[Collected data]
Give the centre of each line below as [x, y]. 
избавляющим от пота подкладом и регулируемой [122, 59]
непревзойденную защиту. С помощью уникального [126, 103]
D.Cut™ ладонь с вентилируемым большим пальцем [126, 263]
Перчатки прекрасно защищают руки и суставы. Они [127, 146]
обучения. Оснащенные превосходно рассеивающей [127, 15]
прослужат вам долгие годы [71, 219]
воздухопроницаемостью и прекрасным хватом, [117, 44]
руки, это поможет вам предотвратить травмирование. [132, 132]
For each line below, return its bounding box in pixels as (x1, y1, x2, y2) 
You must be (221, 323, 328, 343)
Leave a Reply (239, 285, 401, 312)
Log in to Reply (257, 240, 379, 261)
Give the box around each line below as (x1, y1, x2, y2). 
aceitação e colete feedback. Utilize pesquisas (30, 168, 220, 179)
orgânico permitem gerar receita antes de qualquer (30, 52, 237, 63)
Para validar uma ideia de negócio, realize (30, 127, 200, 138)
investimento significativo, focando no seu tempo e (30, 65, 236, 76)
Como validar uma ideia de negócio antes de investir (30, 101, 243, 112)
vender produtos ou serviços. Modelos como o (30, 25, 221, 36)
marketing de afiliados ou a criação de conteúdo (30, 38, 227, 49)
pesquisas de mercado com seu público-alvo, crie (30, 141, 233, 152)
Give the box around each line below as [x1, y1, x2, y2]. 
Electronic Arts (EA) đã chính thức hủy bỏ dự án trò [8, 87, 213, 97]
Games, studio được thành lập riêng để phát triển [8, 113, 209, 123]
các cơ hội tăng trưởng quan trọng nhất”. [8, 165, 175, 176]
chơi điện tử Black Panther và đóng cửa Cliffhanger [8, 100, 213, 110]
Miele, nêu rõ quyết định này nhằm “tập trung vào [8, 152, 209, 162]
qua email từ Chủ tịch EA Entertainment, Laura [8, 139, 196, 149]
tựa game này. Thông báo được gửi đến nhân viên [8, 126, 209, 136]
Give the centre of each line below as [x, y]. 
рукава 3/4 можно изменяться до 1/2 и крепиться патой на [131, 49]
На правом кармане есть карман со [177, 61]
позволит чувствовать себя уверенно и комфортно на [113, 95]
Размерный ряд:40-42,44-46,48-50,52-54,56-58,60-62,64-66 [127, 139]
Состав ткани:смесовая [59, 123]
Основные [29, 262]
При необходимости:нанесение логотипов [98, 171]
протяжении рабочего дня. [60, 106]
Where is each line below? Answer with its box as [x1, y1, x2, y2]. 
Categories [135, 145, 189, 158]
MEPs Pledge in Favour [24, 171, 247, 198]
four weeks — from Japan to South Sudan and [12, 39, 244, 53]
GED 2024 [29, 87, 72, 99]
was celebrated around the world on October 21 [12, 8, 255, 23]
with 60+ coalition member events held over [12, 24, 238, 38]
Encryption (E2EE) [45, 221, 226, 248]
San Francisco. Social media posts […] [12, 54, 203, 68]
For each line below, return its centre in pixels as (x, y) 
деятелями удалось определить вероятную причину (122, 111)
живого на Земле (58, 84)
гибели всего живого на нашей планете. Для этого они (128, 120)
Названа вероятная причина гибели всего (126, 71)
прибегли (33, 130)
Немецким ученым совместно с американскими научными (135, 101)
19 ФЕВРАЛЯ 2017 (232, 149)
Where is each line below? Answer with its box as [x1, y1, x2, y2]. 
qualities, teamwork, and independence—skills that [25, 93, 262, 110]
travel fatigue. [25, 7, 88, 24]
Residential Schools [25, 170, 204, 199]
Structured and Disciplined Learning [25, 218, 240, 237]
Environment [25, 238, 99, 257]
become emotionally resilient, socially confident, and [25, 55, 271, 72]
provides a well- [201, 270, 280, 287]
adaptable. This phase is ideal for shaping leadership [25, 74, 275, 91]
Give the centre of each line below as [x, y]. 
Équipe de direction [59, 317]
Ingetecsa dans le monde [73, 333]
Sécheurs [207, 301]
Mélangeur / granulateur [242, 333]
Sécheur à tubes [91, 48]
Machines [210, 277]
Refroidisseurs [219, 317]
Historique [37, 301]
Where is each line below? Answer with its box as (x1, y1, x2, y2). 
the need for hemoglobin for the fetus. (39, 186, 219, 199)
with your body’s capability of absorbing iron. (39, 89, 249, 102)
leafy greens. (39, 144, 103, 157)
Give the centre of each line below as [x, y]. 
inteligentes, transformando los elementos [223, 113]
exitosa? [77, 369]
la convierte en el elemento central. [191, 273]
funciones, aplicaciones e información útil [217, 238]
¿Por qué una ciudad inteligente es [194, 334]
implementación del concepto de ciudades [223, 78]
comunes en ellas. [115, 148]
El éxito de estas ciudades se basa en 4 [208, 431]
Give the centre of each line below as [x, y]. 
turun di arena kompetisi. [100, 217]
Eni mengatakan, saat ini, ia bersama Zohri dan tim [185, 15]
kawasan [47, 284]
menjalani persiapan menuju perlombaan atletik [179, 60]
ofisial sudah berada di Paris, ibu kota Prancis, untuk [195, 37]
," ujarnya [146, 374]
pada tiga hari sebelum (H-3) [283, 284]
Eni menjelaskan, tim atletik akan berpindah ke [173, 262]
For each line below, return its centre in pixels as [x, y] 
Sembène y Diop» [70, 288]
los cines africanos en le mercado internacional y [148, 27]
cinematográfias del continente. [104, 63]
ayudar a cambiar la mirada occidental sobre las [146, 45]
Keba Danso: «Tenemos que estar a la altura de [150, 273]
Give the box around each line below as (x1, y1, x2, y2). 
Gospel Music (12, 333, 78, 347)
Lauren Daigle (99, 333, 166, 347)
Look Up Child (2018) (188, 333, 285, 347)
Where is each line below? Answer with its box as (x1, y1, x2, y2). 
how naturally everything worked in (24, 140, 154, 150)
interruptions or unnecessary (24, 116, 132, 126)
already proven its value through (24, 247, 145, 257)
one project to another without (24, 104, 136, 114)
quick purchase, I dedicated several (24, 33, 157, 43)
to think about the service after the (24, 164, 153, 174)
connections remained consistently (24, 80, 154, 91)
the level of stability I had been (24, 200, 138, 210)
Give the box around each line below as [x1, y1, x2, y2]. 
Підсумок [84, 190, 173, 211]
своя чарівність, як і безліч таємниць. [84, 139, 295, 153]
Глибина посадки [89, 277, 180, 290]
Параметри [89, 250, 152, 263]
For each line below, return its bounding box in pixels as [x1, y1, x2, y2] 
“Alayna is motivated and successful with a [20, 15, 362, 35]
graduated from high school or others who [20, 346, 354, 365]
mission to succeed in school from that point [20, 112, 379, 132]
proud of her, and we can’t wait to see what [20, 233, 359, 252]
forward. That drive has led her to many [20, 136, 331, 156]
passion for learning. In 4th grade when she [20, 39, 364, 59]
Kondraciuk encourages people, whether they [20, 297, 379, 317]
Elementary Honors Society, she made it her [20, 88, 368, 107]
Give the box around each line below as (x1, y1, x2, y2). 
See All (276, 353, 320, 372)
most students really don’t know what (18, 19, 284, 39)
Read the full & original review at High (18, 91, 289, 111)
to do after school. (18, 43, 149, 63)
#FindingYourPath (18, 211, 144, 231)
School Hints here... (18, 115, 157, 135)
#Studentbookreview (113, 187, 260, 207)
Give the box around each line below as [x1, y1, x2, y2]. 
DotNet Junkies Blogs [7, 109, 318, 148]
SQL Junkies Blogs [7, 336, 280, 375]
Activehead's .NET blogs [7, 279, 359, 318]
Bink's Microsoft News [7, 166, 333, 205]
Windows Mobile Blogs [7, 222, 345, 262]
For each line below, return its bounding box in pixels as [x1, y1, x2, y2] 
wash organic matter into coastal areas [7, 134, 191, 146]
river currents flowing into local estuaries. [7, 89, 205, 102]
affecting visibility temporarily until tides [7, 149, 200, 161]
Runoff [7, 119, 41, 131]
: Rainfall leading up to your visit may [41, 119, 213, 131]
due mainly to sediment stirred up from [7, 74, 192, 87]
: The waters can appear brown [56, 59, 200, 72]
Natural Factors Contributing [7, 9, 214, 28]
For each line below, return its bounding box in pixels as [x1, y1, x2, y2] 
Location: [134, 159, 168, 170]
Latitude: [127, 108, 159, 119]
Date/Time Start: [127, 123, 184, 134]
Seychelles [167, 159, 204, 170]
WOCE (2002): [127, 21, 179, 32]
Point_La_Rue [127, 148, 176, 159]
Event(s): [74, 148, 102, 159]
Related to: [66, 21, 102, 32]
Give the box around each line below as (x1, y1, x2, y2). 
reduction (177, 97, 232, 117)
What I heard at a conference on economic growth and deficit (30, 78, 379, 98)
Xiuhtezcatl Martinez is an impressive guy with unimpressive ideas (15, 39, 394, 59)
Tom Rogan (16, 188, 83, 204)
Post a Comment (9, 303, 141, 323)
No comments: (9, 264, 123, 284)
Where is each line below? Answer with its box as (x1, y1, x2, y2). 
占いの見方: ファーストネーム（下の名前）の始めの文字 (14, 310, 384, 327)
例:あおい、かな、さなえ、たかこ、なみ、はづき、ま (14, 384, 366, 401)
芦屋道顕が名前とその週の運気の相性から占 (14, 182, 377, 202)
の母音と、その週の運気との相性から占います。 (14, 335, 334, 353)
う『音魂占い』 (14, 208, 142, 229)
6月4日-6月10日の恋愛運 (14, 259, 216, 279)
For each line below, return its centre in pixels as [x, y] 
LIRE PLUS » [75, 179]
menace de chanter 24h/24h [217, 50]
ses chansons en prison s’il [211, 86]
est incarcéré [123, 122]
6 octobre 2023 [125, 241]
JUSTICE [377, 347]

Problem requirements =
Each line above that contains the word "được" should be returned.

Solved exercise =
Games, studio được thành lập riêng để phát triển [8, 113, 209, 123]
tựa game này. Thông báo được gửi đến nhân viên [8, 126, 209, 136]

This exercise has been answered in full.